◆ Task instructions:
From the listing below, copy each line that holds "received".
= Beginning of Section =
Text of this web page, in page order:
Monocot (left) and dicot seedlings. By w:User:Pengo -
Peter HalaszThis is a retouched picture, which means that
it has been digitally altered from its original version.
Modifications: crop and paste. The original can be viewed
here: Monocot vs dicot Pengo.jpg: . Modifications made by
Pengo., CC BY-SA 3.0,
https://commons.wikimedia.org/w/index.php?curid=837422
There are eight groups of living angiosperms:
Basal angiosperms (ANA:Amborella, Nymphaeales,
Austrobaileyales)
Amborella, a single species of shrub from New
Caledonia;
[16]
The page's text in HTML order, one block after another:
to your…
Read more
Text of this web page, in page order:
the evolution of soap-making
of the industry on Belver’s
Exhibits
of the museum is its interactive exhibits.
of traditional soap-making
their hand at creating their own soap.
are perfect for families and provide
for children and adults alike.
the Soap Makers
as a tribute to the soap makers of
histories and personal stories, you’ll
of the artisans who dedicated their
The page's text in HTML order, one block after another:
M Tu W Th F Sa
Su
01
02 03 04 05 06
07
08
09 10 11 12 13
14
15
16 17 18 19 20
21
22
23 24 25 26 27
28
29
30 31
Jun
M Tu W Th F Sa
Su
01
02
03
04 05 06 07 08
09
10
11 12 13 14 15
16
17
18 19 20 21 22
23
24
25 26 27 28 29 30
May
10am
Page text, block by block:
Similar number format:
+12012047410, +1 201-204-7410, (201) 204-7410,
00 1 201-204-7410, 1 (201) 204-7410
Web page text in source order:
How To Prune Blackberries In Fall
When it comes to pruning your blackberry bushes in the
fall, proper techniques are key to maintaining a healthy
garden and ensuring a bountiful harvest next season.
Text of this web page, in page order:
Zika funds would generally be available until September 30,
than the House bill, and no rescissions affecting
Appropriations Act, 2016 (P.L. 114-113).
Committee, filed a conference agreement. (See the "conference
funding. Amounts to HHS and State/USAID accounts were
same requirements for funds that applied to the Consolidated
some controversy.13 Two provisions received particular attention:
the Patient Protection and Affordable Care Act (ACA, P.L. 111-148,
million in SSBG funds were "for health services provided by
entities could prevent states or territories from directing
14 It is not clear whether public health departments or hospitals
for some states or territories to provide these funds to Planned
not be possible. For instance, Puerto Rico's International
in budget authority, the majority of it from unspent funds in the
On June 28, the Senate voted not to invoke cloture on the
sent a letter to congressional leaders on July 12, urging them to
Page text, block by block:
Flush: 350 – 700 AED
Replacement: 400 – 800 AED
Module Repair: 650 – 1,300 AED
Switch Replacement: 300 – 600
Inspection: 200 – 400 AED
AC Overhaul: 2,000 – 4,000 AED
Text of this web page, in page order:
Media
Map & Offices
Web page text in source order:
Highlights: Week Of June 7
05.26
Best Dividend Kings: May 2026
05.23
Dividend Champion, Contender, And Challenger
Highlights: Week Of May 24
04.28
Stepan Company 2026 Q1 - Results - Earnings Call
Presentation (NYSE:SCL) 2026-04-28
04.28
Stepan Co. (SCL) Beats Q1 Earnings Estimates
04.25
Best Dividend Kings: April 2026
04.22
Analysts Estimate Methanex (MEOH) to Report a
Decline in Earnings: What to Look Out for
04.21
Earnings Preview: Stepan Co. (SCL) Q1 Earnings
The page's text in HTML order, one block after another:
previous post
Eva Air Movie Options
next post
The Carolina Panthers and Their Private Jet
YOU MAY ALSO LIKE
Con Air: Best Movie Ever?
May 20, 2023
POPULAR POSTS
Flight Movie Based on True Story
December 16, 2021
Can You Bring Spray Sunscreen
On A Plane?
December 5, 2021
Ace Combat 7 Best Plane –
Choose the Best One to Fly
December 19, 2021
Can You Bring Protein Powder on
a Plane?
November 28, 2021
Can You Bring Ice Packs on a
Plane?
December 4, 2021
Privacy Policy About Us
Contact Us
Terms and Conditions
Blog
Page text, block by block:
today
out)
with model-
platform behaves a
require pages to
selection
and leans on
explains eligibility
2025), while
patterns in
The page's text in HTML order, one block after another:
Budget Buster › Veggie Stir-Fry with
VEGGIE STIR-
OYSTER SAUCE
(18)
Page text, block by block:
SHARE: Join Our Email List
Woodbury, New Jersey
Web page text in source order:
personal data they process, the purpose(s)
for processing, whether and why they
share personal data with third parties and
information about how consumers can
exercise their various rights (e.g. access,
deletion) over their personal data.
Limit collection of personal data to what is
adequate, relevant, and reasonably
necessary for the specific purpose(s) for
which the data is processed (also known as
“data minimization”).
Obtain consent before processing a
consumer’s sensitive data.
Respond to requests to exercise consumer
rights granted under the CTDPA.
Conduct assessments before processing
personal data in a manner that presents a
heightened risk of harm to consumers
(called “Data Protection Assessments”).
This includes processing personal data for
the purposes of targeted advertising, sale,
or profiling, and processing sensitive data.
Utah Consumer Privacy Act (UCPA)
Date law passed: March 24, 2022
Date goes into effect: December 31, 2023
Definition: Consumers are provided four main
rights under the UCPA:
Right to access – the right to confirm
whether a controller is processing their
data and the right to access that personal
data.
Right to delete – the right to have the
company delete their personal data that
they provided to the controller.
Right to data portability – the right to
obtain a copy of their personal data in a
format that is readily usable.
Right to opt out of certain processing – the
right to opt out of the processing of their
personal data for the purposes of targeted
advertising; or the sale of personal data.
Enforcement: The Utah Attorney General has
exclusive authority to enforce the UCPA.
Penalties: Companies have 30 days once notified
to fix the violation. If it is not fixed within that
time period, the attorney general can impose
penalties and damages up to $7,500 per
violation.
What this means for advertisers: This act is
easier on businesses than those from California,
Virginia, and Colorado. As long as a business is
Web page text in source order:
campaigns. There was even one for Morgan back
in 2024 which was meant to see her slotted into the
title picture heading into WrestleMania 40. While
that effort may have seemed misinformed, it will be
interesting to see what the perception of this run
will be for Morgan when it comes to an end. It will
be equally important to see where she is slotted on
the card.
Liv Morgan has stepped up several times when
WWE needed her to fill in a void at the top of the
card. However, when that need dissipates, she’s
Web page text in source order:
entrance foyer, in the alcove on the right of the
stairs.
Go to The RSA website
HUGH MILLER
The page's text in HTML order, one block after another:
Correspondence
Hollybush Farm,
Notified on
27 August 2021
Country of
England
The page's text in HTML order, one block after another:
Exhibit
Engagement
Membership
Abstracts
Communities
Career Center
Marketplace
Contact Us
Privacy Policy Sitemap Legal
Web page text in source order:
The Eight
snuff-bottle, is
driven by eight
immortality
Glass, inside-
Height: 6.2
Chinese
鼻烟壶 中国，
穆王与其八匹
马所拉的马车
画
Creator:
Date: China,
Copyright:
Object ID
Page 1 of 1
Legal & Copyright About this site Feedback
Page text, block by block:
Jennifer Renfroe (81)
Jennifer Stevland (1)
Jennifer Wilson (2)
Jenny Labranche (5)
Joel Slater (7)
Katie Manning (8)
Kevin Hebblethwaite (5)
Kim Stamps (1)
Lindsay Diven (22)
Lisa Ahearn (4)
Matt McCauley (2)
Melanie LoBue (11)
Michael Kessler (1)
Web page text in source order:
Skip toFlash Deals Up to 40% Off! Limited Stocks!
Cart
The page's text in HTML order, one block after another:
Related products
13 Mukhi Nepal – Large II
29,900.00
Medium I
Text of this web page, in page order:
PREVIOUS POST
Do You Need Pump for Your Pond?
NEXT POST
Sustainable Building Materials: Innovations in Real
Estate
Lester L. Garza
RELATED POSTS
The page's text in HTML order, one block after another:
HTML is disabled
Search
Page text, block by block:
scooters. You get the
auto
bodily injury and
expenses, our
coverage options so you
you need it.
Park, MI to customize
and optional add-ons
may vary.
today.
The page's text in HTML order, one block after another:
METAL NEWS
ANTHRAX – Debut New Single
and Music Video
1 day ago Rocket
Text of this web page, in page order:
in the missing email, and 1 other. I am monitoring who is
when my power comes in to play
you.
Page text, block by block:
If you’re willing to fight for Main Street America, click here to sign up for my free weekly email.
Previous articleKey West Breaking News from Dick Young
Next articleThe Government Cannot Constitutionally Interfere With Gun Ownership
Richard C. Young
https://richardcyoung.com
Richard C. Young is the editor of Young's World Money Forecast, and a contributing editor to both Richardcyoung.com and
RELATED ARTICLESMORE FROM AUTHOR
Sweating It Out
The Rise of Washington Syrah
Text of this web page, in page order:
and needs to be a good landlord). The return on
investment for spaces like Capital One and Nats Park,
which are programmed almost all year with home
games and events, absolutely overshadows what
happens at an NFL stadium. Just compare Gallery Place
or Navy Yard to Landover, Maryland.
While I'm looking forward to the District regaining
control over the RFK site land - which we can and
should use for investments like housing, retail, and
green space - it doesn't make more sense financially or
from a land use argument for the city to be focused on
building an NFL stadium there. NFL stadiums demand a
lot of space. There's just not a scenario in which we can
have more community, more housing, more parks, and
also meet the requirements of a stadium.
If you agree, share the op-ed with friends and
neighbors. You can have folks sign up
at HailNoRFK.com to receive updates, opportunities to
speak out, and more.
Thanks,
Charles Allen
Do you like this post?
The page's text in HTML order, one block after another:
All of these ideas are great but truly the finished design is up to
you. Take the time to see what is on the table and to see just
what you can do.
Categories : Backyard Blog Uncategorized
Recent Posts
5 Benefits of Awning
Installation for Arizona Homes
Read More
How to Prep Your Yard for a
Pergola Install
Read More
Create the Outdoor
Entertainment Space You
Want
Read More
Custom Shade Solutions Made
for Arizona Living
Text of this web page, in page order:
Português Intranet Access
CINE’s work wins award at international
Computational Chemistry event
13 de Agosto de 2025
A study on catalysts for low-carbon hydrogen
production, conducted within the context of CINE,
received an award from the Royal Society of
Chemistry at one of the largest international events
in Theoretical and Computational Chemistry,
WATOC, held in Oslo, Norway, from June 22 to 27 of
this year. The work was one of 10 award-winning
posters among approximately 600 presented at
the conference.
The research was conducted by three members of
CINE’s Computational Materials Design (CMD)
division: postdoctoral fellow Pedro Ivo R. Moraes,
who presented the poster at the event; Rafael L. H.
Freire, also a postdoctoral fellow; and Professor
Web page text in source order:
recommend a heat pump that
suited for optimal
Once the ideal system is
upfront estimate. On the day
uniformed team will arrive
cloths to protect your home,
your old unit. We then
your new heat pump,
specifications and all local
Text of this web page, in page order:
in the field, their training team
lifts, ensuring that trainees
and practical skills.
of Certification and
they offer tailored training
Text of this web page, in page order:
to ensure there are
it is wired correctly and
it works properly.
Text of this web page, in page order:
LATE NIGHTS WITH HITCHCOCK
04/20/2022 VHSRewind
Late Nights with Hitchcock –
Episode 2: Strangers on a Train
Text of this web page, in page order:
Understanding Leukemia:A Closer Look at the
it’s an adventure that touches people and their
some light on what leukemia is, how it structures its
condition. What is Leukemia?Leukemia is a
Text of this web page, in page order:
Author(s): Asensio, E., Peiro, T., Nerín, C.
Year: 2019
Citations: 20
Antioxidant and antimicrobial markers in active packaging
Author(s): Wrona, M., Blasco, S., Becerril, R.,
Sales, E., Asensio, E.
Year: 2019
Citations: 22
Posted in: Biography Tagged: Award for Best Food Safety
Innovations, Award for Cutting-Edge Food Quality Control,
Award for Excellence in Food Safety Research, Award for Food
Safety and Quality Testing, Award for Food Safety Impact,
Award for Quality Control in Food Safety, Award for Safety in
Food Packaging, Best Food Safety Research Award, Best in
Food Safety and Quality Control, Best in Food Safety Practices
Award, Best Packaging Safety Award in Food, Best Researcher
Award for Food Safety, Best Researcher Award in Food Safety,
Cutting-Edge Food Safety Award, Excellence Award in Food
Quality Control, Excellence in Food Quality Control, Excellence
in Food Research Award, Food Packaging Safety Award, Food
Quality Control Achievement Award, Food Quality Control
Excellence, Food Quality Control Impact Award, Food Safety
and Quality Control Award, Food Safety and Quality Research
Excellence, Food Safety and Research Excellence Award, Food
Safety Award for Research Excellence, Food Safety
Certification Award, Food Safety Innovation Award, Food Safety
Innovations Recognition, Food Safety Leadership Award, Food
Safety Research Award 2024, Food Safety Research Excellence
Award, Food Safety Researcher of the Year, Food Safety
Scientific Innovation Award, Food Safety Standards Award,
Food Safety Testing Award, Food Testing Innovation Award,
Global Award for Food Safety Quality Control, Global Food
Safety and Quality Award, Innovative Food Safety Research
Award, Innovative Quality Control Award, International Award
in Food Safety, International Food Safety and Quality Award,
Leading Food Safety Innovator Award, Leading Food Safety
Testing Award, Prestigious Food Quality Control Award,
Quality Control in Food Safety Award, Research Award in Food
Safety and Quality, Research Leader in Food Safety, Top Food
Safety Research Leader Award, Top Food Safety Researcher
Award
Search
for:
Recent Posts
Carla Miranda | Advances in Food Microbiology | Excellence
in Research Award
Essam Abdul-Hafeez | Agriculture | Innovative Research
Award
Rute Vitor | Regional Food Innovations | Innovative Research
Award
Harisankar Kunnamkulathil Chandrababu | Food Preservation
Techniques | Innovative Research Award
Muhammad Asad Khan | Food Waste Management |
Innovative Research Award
= End of Section =
◆ Result below:
some controversy.13 Two provisions received particular attention:
received an award from the Royal Society of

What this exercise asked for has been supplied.